Abstract

Proteins are dynamic systems. Their dynamic properties can be divided into three broad classes: individual atomic fluctuations, collective motions of bonded and nonbonded neighbouring atoms, and ligand-induced conformational changes (Ringe and Petsko, 1985). The first two classes represent small-amplitude excursions around the equilibrium conformation of a protein; triggered conformational changes lead to the formation of a new average structure. Although the time-scale of individual and collective fluctuations is relatively short (10−13 to 10−9 sec), they can be studied by a variety of spectroscopic techniques and can be simulated computationally by molecular dynamics calculations (Karplus and McCammon, 1983).
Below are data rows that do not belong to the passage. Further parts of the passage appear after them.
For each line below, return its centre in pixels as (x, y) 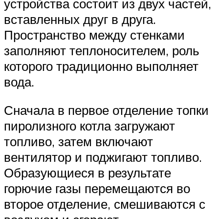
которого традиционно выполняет (101, 66)
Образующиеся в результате (88, 173)
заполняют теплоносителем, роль (102, 51)
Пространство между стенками (94, 35)
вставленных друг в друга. (80, 19)
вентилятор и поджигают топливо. (103, 157)
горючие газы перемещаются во (97, 188)
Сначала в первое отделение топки (106, 110)
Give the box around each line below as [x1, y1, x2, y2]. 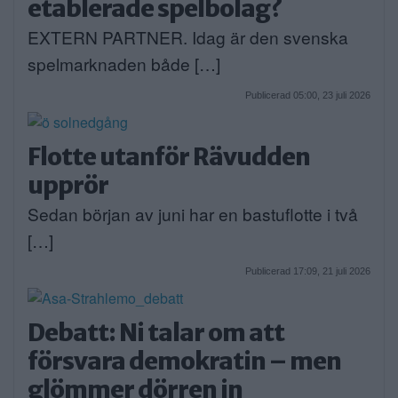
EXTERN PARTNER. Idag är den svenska [28, 25, 348, 50]
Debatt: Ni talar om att [28, 316, 284, 347]
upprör [28, 169, 108, 200]
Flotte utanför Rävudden [28, 140, 310, 171]
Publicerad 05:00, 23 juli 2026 [245, 89, 370, 100]
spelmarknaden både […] [28, 52, 220, 76]
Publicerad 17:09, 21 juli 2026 [245, 265, 370, 276]
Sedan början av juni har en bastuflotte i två [28, 201, 358, 226]

It has even proved possible to map the spatial distributions of these motions by X-ray crystallography, because they produce a spreading of the electron density around each atom, which may be modeled by various distribution functions (Petsko and Ringe, 1984; Ringe and Petsko, 1985). Triggered conformational changes have proven much more difficult to study in detail. Their time-scales are too long (10−6 to 101 sec) for simulation by simple molecular dynamics techniques. Moreover, since they produce a change in the equilibrium conformation of the protein, they involve crossing relatively large potential energy barriers. Theoretical methods for simulating barrier crossings are only just being developed, and they require detailed knowledge of both the initial and final states of the molecule, as well as of any intermediate structures that have a lifetime longer than that of a single atomic vibration (10−15 sec).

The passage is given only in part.